If you are a seasoned Go veteran or already have an environment which contains Go>= 1.11 then you can skip to the next section.

OSX

Gonymizer requires that one has complete install of Go >= 1.11. To install Go on OSX you can run the following:

brew install go

Once this is complete we will need to make sure our Go paths are set correctly in our BASH profile. NOTE: You may need to change the directories below to match your setup.

echo "
export GOPATH=~/go
export GOROOT=/usr/local/Cellar/go/1.11.2/libexec
export GO111MODULE=on
" >> ~/.profile

It is recommended to put all Go source code under ~/go. Once this is complete we can attempt to build the application:

cd ~/go/src/github.com/smithoss/gonymizer/scripts
./build.sh

The build script will build two binaries. One for MacOS on the amd64 architecture as well as a Linux amd64 binary. These binaries are stored under the Gonymizer/bin directory. Now that we have a built binary we can attempt to download a map file using our JSON configuration:

./gonymizer-darwin -c ~/conf/gonymizer-config-file.json dump

Debian 9.x / Ubuntu 18.04

Use the following steps to get up and going. Commands should be similar for Debian 9.x and Ubuntu 18.04.

Install Golang and Git
```
sudo apt-get install go git
```

Add go path to profile


echo "
export GOPATH=~/go
export GO111MODULE=on
" >> ~/.bashrc


3. Git checkout

mkdir -p ~/go/src/github.com/smithoss/ cd ~/go/src/github.com/smithoss/ git clone https://github.com/smithoss/Gonymizer.git gonymizer


4. Build the project

cd gonymizer/cmd/ go build -o ../bin/gonymizer .


5. Run the binary

cd ../bin ./gonymizer --help


## Configuration

Gonymizer has many different configuration settings that can be enabled or disabled using the command line options.
It is recommended that one run `gonymizer --help` or `gonymizer CMD --help` where CMD is one of the commands to see
 which options are available at any given time.

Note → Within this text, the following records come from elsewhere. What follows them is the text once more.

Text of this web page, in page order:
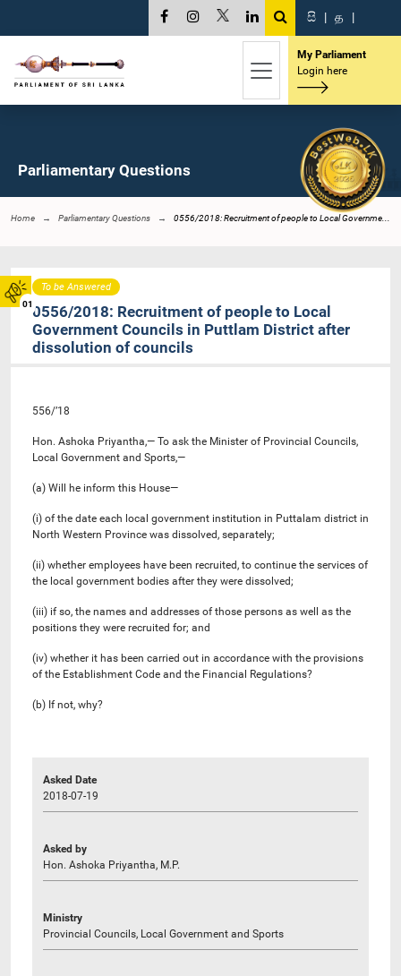
01
සි | த |
My Parliament
Login here
Parliamentary Questions
Home Parliamentary Questions 0556/2018: Recruitment of people to Local Governme...
To be Answered
0556/2018: Recruitment of people to Local
Government Councils in Puttlam District after
dissolution of councils
556/’18
Hon. Ashoka Priyantha,— To ask the Minister of Provincial Councils,
Local Government and Sports,—
(a) Will he inform this House—
(i) of the date each local government institution in Puttalam district in
North Western Province was dissolved, separately;
(ii) whether employees have been recruited, to continue the services of
the local government bodies after they were dissolved;
(iii) if so, the names and addresses of those persons as well as the
positions they were recruited for; and
(iv) whether it has been carried out in accordance with the provisions
of the Establishment Code and the Financial Regulations?
(b) If not, why?
Asked Date
2018-07-19
Asked by
Hon. Ashoka Priyantha, M.P.
Ministry
Provincial Councils, Local Government and Sports

Below we give examples of both the CLI configuration as well as examples on how to create your map file.

### CLI Configuration
Gonymizer was built using the Cobra + Viper Golang libraries to allow for easy configuration however you like it. We
recommend using a JSON, YAML, or TOML file to configure Gonymizer. Below we will go over an example configuration for
running Gonymizer.

For an example of how to set up a CLI configuration check our Dell Store 2 example in
docs/demo/dellstore2/gonymizer_config.json

{ "comment": "This example is viewable under docs/demo/dellstore2", "num-workers": 2, "dump": { "database": "store", "disable-ssl": true, "dump-file": "phi_dump.sql", "exclude-schema": [ "pg*", "information_schema" ], "host": "localhost", "port": 5432, "schema": ["public"], "row-count-file": "row-counts.csv", "username": "levi" } } }


`comment`: is used to leave for comments for the reader and is not used by the application.

`log-level`: is the level the application uses to know what should be displayed to the screen. Choices are: FATAL,
ERROR, WARN, INFO, DEBUG. We use the Logrus Golang library for logging so please read the documentation
[here](https://github.com/sirupsen/logrus) for more information.

`database`: is the master database with PHI and PII that will be used for dumping a SQL dump file from.

`host`: is the hostname for the master database with PHI and PII that will be used for dumping a SQL dump file from.

`port`: is the host port that will be used to connect to the master database with PHI and PII.

`username`: is the username that will be used to connect to the master database with PHI and PII.

`password`: is the password that will be used to connect to the master database with PHI and PII.

`disable-ssl`: is the master database with PHI and PII that will be used for dumping a SQL dump file from.

`dump-file`: is where Gonymizer will store the SQL statements from the `dump` command.

`map-file`: is the file that gonymizer uses to map out which columns need to be anonymized and how. When using the
`map` command in conjunction with `--map-file`, or in the configuration above, a file is named similarly to the
`map-file`, but with `skeleton` in the name instead. More on this below in the map section.

`exclude-table`: is list of tables that are not to be included during the pg_dump step of the extraction process.
This allows us to only focus on tables that are needed for our base application to work. Using this option minimizes
the size of our dump file and in return decreases the amount of time needed for dumping, processing, and
reloading. This option operates in the same fashion as pg_dump's `--exclude-table` option.

`exclude-table-data`: allows you to create a list of tables we would like to include in the pg_dump process but do not
want to include any of the data (table schema only). The usage and advantages are the same as the `exclude-table`
feature explained above and is identical to pg_dump's `--exclude-table-data` option.

`schema`: is a list of schemas the Gonymizer should dump from the master database. This option must be in the form
of a list if you are using the configuration methods mentioned above.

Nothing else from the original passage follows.